- Born: February 23, 1978 (age 47) Brazil
- Occupation: Television writer
- Period: 1999–present
- Genre: Humor

= Dan Guterman =

American screenwriter and television producer

Dan Guterman (born February 23, 1978) is a Brazilian-born television writer and producer who has lived in Canada and the United States. He was a writer for the satirical website The Onion between 1999 and 2010. He has also worked on The Colbert Report, Community, and Rick and Morty. Guterman has won two Emmy Awards: one in 2013 for his work on The Colbert Report and one in 2018 for his work on season three of Rick and Morty. He also won an Annie Award in 2018 for co-writing the Rick and Morty episode "The Ricklantis Mixup".

==Life and career==
Born in Brazil on February 23, 1978, Guterman became interested in comedy after watching Saturday Night Live and The Kids in the Hall when he moved to Montreal at age 7—shows that, he said, "genuinely frightened me", as comedy in Brazil was mostly lighthearted in tone.

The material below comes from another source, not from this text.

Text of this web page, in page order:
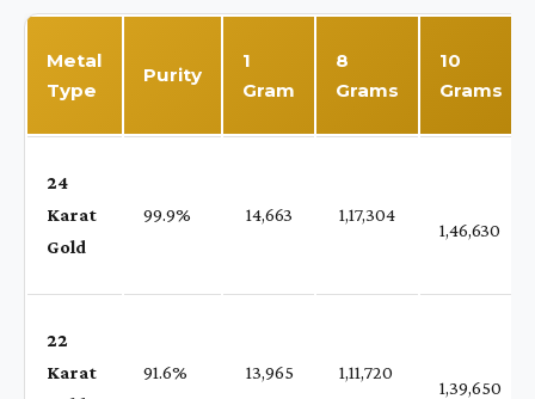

Having become a writer himself, Guterman later described his profession in writing comedy by saying, "You’re doing this very creative, often very personal thing, but you’re expected to produce it in this totally noncreative way. My job is to churn out comedy, which is this intangible and temperamental thing, but at the rate and consistency of an assembly-line worker." After establishing his television writing presence as a writer on The Colbert Report and receiving an Emmy, Guterman began work with Dan Harmon on Community for its fifth season. This relationship continued, and in 2015 Guterman went on to write for both the sixth and second seasons of Community and Rick and Morty, respectively. He then continued work writing for Rick and Morty's third season, writing the episode "The Ricklantis Mixup" and assisting on several others. Guterman co-wrote "Morty's Mind Blowers", which is referenced within the episode as the replacement to "Interdimensional Cable".

In 2018, Guterman was brought in as a consultant to work on Inside Job, an animated show for Netflix.

Guterman has also worked on At Home With Amy Sedaris and Another Period, as well as various films.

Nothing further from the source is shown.